■ **Task requirements**:
Pictures are to be left out; otherwise, copy exactly the lines from the line containing "scale maintenance" through the end of the data.

##### Dataset #####

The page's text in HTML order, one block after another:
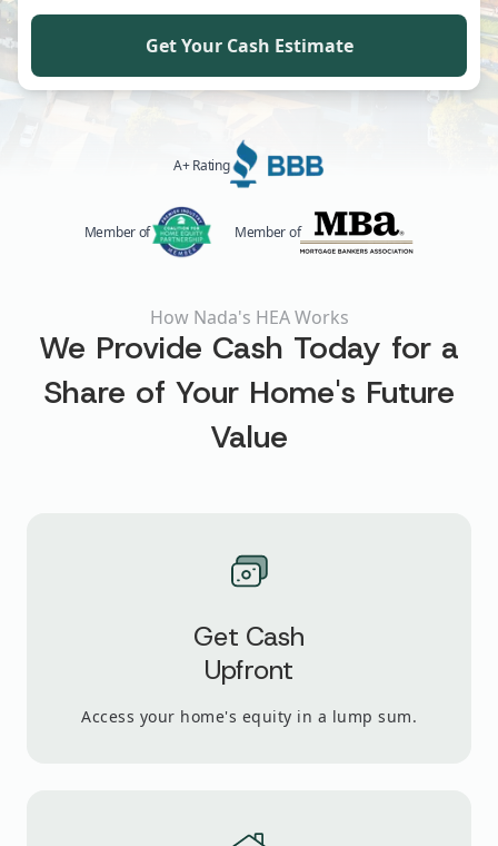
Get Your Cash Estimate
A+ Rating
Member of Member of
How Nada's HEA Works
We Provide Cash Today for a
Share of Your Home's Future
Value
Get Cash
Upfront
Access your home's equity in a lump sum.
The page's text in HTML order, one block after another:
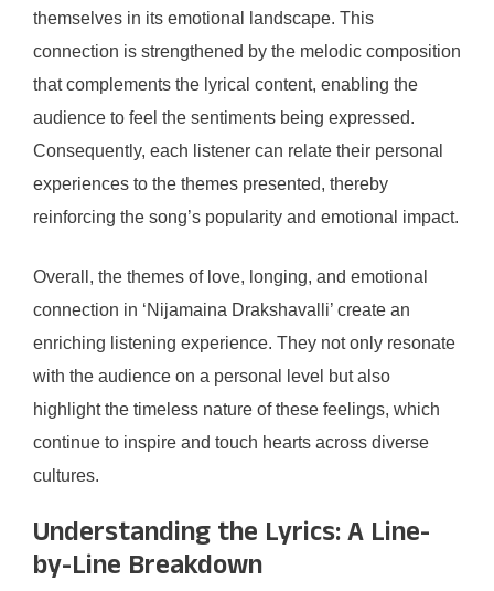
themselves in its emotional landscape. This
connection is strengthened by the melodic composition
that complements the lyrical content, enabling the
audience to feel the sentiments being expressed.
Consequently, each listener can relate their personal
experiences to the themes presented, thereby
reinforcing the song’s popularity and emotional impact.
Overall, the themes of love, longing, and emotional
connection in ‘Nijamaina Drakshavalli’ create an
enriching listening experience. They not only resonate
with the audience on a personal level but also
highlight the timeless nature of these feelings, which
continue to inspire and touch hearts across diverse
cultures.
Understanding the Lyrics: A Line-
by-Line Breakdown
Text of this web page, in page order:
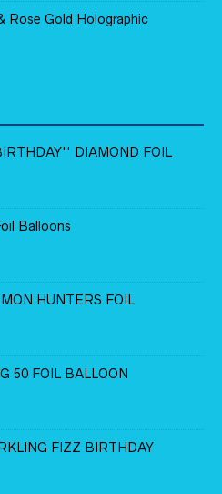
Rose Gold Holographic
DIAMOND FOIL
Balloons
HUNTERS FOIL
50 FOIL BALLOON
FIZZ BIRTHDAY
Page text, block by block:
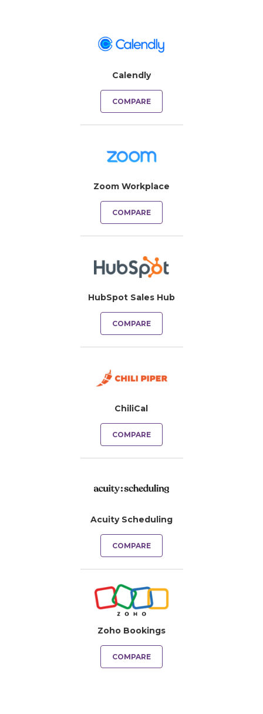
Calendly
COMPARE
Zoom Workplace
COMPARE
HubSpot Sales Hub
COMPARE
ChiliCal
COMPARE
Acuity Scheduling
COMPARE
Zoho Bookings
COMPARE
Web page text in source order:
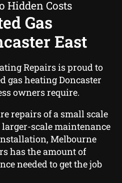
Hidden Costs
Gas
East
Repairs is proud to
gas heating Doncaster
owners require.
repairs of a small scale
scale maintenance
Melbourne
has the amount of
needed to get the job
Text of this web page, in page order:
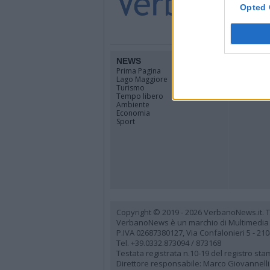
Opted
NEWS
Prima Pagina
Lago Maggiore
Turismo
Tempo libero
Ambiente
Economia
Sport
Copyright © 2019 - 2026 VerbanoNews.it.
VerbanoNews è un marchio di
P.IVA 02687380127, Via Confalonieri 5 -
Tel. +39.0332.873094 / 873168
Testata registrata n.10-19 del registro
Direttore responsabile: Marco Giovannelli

#####

■ **Exercise result**:
scale maintenance
Melbourne
has the amount of
needed to get the job
Text of this web page, in page order:
Opted
NEWS
Prima Pagina
Lago Maggiore
Turismo
Tempo libero
Ambiente
Economia
Sport
Copyright © 2019 - 2026 VerbanoNews.it.
VerbanoNews è un marchio di
P.IVA 02687380127, Via Confalonieri 5 -
Tel. +39.0332.873094 / 873168
Testata registrata n.10-19 del registro
Direttore responsabile: Marco Giovannelli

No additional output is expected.